#### WORK REQUEST
Among the entries below, find every line that contains the string "using", then copy it.

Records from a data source
>>
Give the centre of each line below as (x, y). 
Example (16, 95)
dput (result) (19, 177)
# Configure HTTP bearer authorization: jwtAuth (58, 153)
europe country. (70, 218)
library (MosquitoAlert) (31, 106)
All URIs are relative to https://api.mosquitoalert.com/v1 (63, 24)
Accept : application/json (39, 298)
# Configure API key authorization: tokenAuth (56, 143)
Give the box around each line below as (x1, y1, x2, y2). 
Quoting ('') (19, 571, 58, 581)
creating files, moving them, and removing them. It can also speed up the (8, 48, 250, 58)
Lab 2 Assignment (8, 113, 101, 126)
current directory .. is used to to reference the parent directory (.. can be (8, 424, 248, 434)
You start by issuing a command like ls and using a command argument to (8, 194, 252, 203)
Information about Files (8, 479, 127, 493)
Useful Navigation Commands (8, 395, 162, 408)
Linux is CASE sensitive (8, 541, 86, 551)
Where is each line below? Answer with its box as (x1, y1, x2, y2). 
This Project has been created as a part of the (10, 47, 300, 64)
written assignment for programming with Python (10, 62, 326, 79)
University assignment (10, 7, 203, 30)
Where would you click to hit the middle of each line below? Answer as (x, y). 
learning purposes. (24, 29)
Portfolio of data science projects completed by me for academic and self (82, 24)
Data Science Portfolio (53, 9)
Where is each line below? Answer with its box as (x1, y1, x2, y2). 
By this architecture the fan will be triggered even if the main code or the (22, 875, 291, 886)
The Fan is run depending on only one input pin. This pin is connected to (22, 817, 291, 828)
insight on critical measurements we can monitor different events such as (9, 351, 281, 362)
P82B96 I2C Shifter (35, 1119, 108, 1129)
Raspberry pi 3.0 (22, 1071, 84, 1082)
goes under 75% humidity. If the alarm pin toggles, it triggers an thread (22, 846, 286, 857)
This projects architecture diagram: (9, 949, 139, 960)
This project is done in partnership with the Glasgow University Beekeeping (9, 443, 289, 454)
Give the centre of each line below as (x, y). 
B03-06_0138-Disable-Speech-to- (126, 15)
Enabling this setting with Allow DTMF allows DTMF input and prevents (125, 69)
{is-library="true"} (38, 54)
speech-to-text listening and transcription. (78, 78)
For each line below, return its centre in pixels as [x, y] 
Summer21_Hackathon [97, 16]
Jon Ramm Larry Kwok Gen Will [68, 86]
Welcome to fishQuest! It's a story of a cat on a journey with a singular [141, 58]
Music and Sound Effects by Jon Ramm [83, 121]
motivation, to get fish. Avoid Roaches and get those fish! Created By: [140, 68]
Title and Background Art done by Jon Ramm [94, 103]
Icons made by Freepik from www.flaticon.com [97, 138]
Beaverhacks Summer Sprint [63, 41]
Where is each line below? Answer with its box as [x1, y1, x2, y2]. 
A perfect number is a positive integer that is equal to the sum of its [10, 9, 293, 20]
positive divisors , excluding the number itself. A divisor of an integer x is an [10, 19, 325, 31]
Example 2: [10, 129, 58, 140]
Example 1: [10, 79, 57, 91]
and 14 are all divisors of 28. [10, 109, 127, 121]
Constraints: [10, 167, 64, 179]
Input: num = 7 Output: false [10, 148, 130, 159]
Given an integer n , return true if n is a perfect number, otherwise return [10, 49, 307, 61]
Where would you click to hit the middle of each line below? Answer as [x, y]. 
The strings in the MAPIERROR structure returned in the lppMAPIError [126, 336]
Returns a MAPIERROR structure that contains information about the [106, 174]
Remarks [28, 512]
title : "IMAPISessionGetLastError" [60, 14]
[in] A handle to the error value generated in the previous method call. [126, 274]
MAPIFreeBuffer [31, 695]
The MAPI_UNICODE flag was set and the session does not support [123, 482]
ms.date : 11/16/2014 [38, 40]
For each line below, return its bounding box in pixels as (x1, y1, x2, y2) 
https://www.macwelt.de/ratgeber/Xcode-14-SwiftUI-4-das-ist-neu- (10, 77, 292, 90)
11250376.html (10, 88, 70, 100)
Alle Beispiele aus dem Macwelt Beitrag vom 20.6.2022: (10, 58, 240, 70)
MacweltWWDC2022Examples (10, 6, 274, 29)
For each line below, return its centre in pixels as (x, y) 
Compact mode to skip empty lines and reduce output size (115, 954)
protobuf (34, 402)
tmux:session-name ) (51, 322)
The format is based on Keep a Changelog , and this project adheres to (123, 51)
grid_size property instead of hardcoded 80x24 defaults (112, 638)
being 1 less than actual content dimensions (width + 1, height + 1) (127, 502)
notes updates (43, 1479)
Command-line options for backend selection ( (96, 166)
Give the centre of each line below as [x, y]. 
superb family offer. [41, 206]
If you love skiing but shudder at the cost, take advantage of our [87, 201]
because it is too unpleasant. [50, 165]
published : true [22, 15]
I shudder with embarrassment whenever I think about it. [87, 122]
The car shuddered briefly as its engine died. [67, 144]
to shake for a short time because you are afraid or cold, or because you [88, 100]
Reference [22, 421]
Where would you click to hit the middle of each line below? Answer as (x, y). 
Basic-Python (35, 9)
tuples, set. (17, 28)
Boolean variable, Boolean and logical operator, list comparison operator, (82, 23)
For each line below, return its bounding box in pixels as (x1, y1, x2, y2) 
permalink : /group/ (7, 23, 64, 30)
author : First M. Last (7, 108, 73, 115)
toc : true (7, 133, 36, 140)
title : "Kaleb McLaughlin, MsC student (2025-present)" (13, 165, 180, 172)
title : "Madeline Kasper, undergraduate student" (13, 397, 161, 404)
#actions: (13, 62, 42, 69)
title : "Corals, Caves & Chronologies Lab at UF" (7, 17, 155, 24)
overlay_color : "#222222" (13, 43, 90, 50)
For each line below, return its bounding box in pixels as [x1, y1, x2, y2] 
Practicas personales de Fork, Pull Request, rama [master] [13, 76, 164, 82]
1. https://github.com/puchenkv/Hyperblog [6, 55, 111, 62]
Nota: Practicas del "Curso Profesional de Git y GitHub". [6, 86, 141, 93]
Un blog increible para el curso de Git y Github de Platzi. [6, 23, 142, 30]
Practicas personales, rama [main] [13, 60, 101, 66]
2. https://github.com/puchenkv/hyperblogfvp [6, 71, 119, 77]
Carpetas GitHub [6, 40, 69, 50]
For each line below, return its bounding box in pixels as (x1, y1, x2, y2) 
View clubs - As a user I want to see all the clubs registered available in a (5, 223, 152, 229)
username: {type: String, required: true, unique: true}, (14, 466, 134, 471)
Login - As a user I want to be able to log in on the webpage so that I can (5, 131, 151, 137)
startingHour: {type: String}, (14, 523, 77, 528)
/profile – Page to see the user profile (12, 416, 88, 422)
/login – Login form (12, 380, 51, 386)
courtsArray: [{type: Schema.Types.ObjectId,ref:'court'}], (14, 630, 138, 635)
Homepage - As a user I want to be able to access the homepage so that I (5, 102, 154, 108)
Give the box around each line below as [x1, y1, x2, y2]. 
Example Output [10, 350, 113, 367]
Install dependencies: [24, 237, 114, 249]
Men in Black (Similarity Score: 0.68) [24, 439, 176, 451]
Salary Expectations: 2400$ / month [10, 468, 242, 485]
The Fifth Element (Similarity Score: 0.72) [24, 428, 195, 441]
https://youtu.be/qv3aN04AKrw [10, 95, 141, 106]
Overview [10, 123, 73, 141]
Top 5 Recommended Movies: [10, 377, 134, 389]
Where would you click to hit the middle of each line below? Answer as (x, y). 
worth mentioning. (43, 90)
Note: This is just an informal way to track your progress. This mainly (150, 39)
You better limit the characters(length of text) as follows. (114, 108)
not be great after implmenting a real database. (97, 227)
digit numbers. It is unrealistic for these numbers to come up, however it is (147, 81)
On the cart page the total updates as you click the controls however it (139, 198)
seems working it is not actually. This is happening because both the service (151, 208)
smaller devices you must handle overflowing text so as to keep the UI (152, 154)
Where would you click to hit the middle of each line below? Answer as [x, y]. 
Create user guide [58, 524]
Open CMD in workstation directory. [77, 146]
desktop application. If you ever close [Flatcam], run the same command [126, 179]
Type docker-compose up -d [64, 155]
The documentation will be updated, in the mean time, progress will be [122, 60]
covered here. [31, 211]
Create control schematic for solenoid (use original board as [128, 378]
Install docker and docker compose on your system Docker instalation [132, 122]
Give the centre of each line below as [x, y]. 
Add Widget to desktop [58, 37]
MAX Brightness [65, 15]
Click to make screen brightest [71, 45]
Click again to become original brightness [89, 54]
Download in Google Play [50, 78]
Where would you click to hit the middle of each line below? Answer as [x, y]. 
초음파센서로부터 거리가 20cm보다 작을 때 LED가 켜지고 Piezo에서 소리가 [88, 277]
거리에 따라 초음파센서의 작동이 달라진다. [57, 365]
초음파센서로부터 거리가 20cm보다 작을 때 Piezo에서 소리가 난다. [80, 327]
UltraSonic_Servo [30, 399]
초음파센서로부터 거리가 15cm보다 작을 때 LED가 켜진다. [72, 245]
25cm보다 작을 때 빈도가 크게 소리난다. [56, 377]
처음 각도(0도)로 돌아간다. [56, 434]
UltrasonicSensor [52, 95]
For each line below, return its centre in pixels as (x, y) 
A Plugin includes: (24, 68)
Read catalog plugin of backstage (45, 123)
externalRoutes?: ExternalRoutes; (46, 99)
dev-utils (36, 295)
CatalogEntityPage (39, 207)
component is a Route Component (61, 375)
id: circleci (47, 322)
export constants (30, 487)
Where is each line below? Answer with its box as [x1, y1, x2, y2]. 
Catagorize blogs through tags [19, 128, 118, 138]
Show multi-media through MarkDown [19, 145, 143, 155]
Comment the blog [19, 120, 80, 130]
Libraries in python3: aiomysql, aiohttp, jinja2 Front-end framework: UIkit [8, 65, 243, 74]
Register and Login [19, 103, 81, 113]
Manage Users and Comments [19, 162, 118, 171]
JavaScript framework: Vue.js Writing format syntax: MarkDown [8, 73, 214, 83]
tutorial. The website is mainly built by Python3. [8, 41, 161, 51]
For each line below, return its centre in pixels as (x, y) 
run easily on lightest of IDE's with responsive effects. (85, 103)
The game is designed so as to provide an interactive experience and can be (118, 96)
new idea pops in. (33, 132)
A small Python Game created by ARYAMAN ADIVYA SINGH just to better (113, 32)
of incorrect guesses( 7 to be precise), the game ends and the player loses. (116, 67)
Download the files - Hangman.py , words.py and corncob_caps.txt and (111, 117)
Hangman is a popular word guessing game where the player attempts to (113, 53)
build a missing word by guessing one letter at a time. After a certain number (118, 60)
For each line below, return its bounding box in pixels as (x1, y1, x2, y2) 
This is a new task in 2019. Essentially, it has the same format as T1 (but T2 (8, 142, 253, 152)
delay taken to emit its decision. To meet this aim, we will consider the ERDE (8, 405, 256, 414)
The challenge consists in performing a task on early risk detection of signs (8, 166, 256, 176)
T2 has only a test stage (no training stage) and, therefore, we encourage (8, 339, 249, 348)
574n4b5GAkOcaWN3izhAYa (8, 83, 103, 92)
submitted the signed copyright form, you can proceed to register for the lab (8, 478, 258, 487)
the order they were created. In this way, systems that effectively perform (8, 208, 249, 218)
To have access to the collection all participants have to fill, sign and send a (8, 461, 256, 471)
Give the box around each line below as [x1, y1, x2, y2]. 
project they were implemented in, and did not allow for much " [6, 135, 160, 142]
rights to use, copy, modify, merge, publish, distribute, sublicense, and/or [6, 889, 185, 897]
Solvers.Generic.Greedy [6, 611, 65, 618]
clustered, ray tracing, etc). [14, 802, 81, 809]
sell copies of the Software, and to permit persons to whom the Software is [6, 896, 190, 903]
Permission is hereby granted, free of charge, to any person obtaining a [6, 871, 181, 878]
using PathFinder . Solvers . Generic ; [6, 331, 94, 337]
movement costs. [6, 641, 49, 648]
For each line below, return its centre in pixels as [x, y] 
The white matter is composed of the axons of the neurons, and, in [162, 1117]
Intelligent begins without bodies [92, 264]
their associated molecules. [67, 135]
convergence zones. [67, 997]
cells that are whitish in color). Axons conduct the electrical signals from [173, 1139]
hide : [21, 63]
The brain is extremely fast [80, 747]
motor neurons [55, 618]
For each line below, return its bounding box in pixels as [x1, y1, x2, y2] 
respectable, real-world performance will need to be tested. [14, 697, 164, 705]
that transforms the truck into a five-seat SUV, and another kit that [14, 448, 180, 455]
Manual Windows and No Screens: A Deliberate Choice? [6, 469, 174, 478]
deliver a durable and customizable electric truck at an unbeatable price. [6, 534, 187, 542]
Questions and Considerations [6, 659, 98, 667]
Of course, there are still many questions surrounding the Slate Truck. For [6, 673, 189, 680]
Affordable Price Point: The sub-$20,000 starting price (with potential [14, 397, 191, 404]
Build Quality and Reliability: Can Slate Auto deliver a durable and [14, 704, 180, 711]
<<
#### EXPECTED OUTPUT
You start by issuing a command like ls and using a command argument to (8, 194, 252, 203)
using PathFinder . Solvers . Generic ; [6, 331, 94, 337]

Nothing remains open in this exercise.